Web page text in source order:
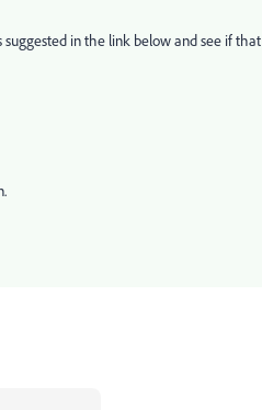
suggested in the link below and see if that
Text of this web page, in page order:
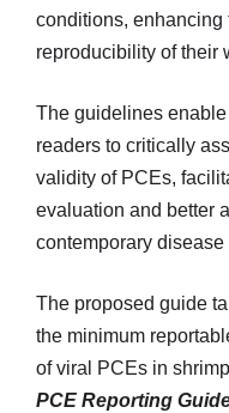
conditions, enhancing
reproducibility of their
The guidelines
readers to critically
validity of PCEs,
evaluation and better
contemporary disease
The proposed guide
the minimum
of viral PCEs in
PCE Reporting
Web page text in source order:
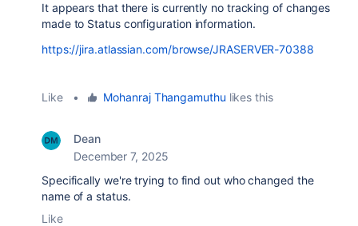
It appears that there is currently no tracking of changes
made to Status configuration information.
https://jira.atlassian.com/browse/JRASERVER-70388
Like • Mohanraj Thangamuthu likes this
Dean
December 7, 2025
Specifically we're trying to find out who changed the
name of a status.
Like
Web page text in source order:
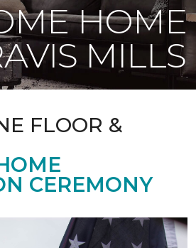
HOME
MILLS
FLOOR &
CEREMONY
* * *
EXERCISE DETAILS> Take only the line containing "Text of this" and every line after it to the end of the entries, and copy them exactly, pictures excluded.

TASK ANSWER>
Text of this web page, in page order:
conditions, enhancing
reproducibility of their
The guidelines
readers to critically
validity of PCEs,
evaluation and better
contemporary disease
The proposed guide
the minimum
of viral PCEs in
PCE Reporting
Web page text in source order:
It appears that there is currently no tracking of changes
made to Status configuration information.
https://jira.atlassian.com/browse/JRASERVER-70388
Like • Mohanraj Thangamuthu likes this
Dean
December 7, 2025
Specifically we're trying to find out who changed the
name of a status.
Like
Web page text in source order:
HOME
MILLS
FLOOR &
CEREMONY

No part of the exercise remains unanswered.